### Try it
Set the records down again exactly, apart from any pictures in them.
··· The data
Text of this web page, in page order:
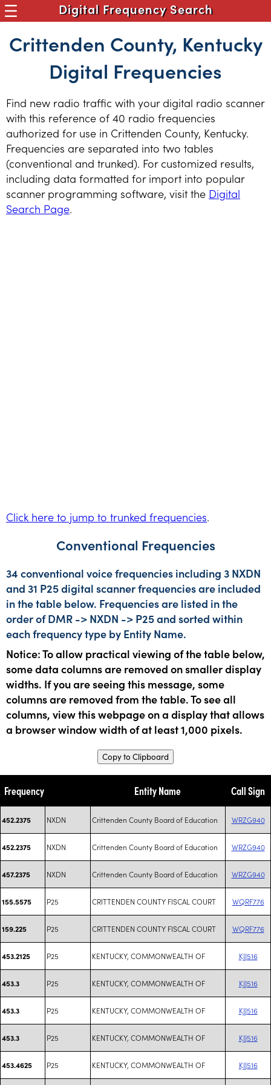
Digital Frequency Search
Crittenden County, Kentucky
Digital Frequencies
Find new radio traffic with your digital radio scanner
with this reference of 40 radio frequencies
authorized for use in Crittenden County, Kentucky.
Frequencies are separated into two tables
(conventional and trunked). For customized results,
including data formatted for import into popular
scanner programming software, visit the Digital
Search Page.
Click here to jump to trunked frequencies.
Conventional Frequencies
34 conventional voice frequencies including 3 NXDN
and 31 P25 digital scanner frequencies are included
in the table below. Frequencies are listed in the
order of DMR -> NXDN -> P25 and sorted within
each frequency type by Entity Name.
Notice: To allow practical viewing of the table below,
some data columns are removed on smaller display
widths. If you are seeing this message, some
columns are removed from the table. To see all
columns, view this webpage on a display that allows
a browser window width of at least 1,000 pixels.
Copy to Clipboard
Frequency Entity Name Call Sign
452.2375 NXDN Crittenden County Board of Education WRZG940
452.2375 NXDN Crittenden County Board of Education WRZG940
457.2375 NXDN Crittenden County Board of Education WRZG940
155.5575 P25 CRITTENDEN COUNTY FISCAL COURT WQRF776
159.225 P25 CRITTENDEN COUNTY FISCAL COURT WQRF776
453.2125 P25 KENTUCKY, COMMONWEALTH OF KJJ516
453.3 P25 KENTUCKY, COMMONWEALTH OF KJJ516
453.3 P25 KENTUCKY, COMMONWEALTH OF KJJ516
453.3 P25 KENTUCKY, COMMONWEALTH OF KJJ516
453.4625 P25 KENTUCKY, COMMONWEALTH OF KJJ516
······
### Response to the exercise
Text of this web page, in page order:
Digital Frequency Search
Crittenden County, Kentucky
Digital Frequencies
Find new radio traffic with your digital radio scanner
with this reference of 40 radio frequencies
authorized for use in Crittenden County, Kentucky.
Frequencies are separated into two tables
(conventional and trunked). For customized results,
including data formatted for import into popular
scanner programming software, visit the Digital
Search Page.
Click here to jump to trunked frequencies.
Conventional Frequencies
34 conventional voice frequencies including 3 NXDN
and 31 P25 digital scanner frequencies are included
in the table below. Frequencies are listed in the
order of DMR -> NXDN -> P25 and sorted within
each frequency type by Entity Name.
Notice: To allow practical viewing of the table below,
some data columns are removed on smaller display
widths. If you are seeing this message, some
columns are removed from the table. To see all
columns, view this webpage on a display that allows
a browser window width of at least 1,000 pixels.
Copy to Clipboard
Frequency Entity Name Call Sign
452.2375 NXDN Crittenden County Board of Education WRZG940
452.2375 NXDN Crittenden County Board of Education WRZG940
457.2375 NXDN Crittenden County Board of Education WRZG940
155.5575 P25 CRITTENDEN COUNTY FISCAL COURT WQRF776
159.225 P25 CRITTENDEN COUNTY FISCAL COURT WQRF776
453.2125 P25 KENTUCKY, COMMONWEALTH OF KJJ516
453.3 P25 KENTUCKY, COMMONWEALTH OF KJJ516
453.3 P25 KENTUCKY, COMMONWEALTH OF KJJ516
453.3 P25 KENTUCKY, COMMONWEALTH OF KJJ516
453.4625 P25 KENTUCKY, COMMONWEALTH OF KJJ516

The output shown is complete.